• DATA IN THIS EXERCISE:

------------------------------

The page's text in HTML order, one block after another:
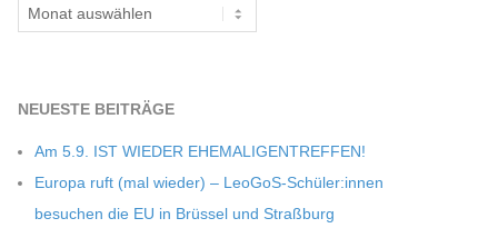
Archiv
NEU­ESTE BEITRÄGE
Am 5.9. IST WIEDER EHEMALIGENTREFFEN!
Europa ruft (mal wie­der) – LeoGoS-Schüler:innen
besu­chen die EU in Brüs­sel und Straßburg
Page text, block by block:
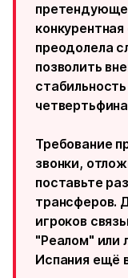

------------------------------

• EXERCISE: An exact retyping of each record, with no pictures, is the answer required.

• EXERCISE OUTPUT:
The page's text in HTML order, one block after another:
Archiv
NEU­ESTE BEITRÄGE
Am 5.9. IST WIEDER EHEMALIGENTREFFEN!
Europa ruft (mal wie­der) – LeoGoS-Schüler:innen
besu­chen die EU in Brüs­sel und Straßburg
Page text, block by block:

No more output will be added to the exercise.